Air Flow:Many still call head-mounted displays "helmets" because early designs were exactly that. Now that HMDs are not just for soldiers anymore, most users prefer an open-frame design with minimum head contact, an open top, and no nose immersion. These features maximize hygiene and minimize sweating or lens fogging.

Ruggedness:Even if not for arcade use, your new HMD should be rugged enough to withstand a few bumps and bruises. Look out for small parts, weak hinges, protruding screws, or wires without strain relief. Are the lenses protected by a window from dust and fingerprints? Also, if the HMD needs to travel, can you get a case?

Adjustments:Are brightness/contrast or audio volume adjustable? Does the unit have the focus and interpupillary adjustments if you need them? Are they easy to adjust properly? Do they stay adjusted?
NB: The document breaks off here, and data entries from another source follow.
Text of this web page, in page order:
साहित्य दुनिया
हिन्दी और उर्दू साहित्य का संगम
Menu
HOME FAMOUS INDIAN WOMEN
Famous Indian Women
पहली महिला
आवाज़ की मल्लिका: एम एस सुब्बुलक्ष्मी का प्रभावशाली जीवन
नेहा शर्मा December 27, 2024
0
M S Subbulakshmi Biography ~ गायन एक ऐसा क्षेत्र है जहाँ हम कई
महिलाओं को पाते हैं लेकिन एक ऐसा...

Support Electronics Size/Weight:Many early HMDs required an electronics support cabinet the size of a shoe box, making portable use impossible. Newer designs have compressed this to the size of a pack of cigarettes, or mounted all electronics on the HMD. If it matters, ask.

Maintenance & Storage:Can the HMD be swabbed with alcohol to clean it and kill germs? Are wear items like headbands easily replaceable? Can you hang the HMD on a hook for storage or does it need a shelf?


Electronic Requirements

Audio:If your application calls for audio, make sure volume is adequate but not deafening, and listen for solid bass response. Is the HMD compatible with 3D spatial audio generators? If you do not need audio, consider an HMD that lets you remove the audio speakers to reduce weight.
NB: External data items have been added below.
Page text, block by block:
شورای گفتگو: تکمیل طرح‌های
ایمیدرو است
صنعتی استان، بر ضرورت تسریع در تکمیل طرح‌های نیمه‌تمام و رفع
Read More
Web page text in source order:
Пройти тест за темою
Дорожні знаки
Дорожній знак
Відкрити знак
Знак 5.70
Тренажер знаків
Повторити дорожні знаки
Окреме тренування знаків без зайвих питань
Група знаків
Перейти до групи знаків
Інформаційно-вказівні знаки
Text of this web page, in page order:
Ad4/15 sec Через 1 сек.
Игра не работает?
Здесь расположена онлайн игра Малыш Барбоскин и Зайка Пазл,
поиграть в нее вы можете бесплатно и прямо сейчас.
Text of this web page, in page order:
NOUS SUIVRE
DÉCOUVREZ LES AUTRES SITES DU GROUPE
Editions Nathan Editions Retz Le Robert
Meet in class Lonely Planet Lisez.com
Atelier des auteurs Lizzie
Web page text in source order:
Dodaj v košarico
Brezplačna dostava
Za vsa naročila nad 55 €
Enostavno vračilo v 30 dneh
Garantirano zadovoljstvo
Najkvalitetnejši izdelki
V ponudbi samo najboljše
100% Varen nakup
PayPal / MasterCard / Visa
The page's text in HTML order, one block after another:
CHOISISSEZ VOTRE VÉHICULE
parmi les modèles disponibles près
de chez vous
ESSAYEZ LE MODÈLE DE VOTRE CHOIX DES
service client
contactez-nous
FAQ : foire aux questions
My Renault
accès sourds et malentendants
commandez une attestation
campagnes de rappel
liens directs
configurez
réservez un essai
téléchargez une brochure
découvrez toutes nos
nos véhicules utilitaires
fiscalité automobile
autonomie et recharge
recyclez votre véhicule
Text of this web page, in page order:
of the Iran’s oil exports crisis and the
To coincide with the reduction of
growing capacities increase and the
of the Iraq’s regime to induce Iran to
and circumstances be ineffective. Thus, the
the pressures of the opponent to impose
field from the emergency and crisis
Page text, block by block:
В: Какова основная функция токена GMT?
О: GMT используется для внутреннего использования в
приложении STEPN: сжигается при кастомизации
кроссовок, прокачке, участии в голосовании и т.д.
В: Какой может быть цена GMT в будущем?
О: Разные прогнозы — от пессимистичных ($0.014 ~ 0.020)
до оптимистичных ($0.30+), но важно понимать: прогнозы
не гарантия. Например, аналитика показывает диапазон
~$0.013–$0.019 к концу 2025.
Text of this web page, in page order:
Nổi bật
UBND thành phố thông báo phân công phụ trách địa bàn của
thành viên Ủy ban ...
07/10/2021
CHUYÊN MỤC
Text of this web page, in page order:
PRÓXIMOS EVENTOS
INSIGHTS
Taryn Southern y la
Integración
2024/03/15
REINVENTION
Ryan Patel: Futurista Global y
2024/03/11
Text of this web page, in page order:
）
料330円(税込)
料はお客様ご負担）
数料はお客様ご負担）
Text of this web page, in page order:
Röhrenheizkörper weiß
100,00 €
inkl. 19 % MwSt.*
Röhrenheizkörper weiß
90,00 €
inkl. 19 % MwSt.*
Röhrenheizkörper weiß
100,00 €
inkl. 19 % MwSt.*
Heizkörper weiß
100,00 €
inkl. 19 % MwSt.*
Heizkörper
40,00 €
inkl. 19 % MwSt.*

Standards Compatibility:Connecting an HMD can be easy or nightmarish depending upon its signal interface. The most common and easiest interfaces (in the US) are NTSC (the HMD plugs in like a TV to a VCR), and VGA (it plugs into a computer VGA port). VGA can be converted to NTSC easily at low cost, so for most VR platforms, either will do. For extreme-performance systems running on high-end workstations, separate RGB connections are more common, but using such an HMD on non-RGB systems can be problematic.

Power Consumption:If you need to run off a battery pack or computer bus, select an HMD using less than a watt or two. Otherwise, ignore the issue.

Connectors:For most applications, RCA jacks are acceptable and quite common. For higher-performance applications, a BNC video connector is more desirable.

Approvals:Is the HMD approved by Underwriters Laboratories or the FCC if needed?


Vendor Quality

By now, you are an expert HMD shopper, so all you need to worry about are the things you always worry about when buying a new technology from a new company. A full discussion would require a Purchasing Monthly article, so please refer to the few suggestions included on the Selection Tool. What it all comes down to is "will the supplier make sure you end up a happy customer"? Some may not, but many of them will, and you can help by making sure the HMD you select is the right one for your needs.